Team Christophe Lamaze
Projects developed in the “Membrane Dynamics and Mechanics of Intracellular Signaling” team are based on the new concepts and original assays developed by the team for the last ten years to investigate the Cell Biology of membrane trafficking and mechanics and its role in intracellular signaling.
The team focuses its effort on three mains directions:
1 – Molecular control of JAK/STAT signaling by endosomal sorting of interferon receptors (IFN-Rs). Following our pioneering studies on EGF signaling, we wish now to identify the molecular machinery that couples IFN-R endocytosis and endosomal sorting with JAK/STAT signaling.

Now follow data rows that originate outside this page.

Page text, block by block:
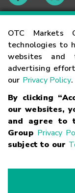
OTC Markets
technologies to
websites and
advertising
our Privacy Policy.
By clicking
our websites,
and agree to
Group Privacy
subject to our
Contact
Careers
Glossary
Terms
Trademarks

2 – Understanding the new mechanical role of caveolae in signaling and pathophysiology. We have recently revealed a new role for caveolae, a subset of membrane invaginations present at the cell surface and have established that their disassembly /reassembly cycle represents the primary cell response to mechanical stress (Cell, 2011; Fig. 1). We wish now to understand and identify the molecular players and signaling pathways involved in the caveolae-dependent mechanical response in cancer cell proliferation, muscle dystrophies and atherosclerosis.
3 – Investigating the role of membrane trafficking in cholesterol transcriptional homeostasis. In particular, we are investigating the role of caveolae and shear stress in cholesterol homeostasis in human endothelial cells.